When gathering evidence for Never Event cases most incidents are straightforward, this is due to the strict nature of NHS guidelines and the obvious way in which Never Events can be identified.
The steps for making a compensation claim against a Never Event are as follows:
- Establish that a Never Event has occurred
- Make a complaint to the NHS Complaints Board within 6 months of the incident, or within 6 months of gaining knowledge of the incident, complaints must be lodged no more than 12 months after the incident, or after knowledge of the incident
- The NHS Complaints Board will investigate the complaint and may offer an apology and commit to improving standards. A monetary offer is unlikely at this stage, however the NHS could offers a token ex gratia sum (meaning a sum of money that they are not actually obliged to offer)

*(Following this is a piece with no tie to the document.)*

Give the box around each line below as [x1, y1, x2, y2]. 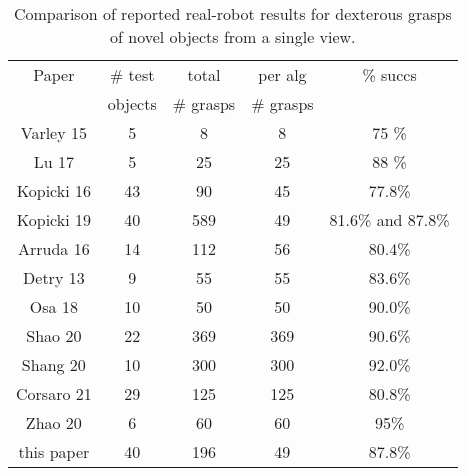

- If unsatisfied with the response from the NHS, seek legal advice on taking the case forward
- Solicitor will begin to gather evidence and will put forward a civil claim against the NHS
- If no acceptable settlement offer has been made the case will be put to a court or complaint tribunal and a Judge will rule on the facts of the case and will award a ruling based on their best judgment
It is important to note that a civil claim needs to be made within 3 years of the incident taking place, or within 3 years of gaining knowledge of the incident. In cases of a minor then the time limit on a civil claim is 3 years after their 18th Birthday.
The amount that can be claimed as a result of a Never Event is dependent on the type of event and the consequences of the Never Event. For tailored advice on your specific case, get in touch with one of our medical negligence team, who will be able to advise on the merits of your case.
Seeking Legal Advice
Due to the completely avoidable nature of NHS Never Events, it is crucial that legal advice is sought when they do occur.
Being on the receiving end of a Never Event can be frustrating and confusing, as patients can wonder why they have been subjected to an incident that should never have happened. Crucially, Never Events can cause a breakdown of trust between patient and medical practitioner and while compensation may not rebuild that trust, it can go some way to repairing some of the damage done by the avoidable episode.